This is ALL THINGS CONSIDERED from NPR News. I'm Melissa Block.

ROBERT SIEGEL, HOST:

And I'm Robert Siegel. Parents of teens, take heart. You may find yourself arguing constantly with your teenager, but researchers say that's not necessarily a bad thing. NPR's Patti Neighmond reports on a new study in the journal Child Development that finds these teenage arguments can provide lifelong benefits.

PATTI NEIGHMOND, BYLINE: Almost all parents and teenagers argue. But psychologist Joseph Allen, with the University of Virginia, says it's how they argue that makes all the difference.

JOSEPH ALLEN: We tell parents to think of those arguments not just as a nuisance. Think of them as a critical training ground.

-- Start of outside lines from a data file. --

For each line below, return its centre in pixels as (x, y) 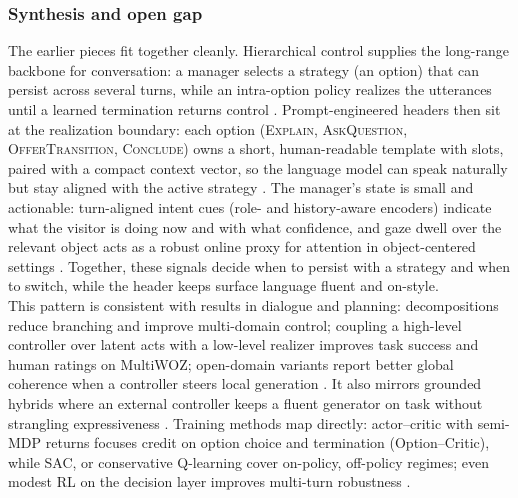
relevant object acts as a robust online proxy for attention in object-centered (242, 246)
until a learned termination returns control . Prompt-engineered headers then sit (254, 109)
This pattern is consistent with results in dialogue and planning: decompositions (253, 304)
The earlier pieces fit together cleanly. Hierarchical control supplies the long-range (258, 50)
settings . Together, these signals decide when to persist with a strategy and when (259, 265)
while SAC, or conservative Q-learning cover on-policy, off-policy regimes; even (248, 461)
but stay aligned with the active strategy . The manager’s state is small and (241, 187)
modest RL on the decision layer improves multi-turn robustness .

NEIGHMOND: Training in how to argue with calm and persuasive points - not with yelling, whining, threats or insults. In Allen's study, 157 13-year-olds were videotaped describing their biggest disagreement with parents. The most common arguments were over grades, chores, money and friends. The tape was then played for both parent and teen.

ALLEN: Parents reacted in a whole variety of ways. You know, some of them laughed uncomfortably. Some of them rolled their eyes, and a number of them dove right in and said OK, let's talk about this.

NEIGHMOND: And talking seriously about it, says Allen, is exactly what parents should do.

ALLEN: We found that what a teen learned in handling these kinds of disagreements with their parents was almost exactly what they took into their peer world.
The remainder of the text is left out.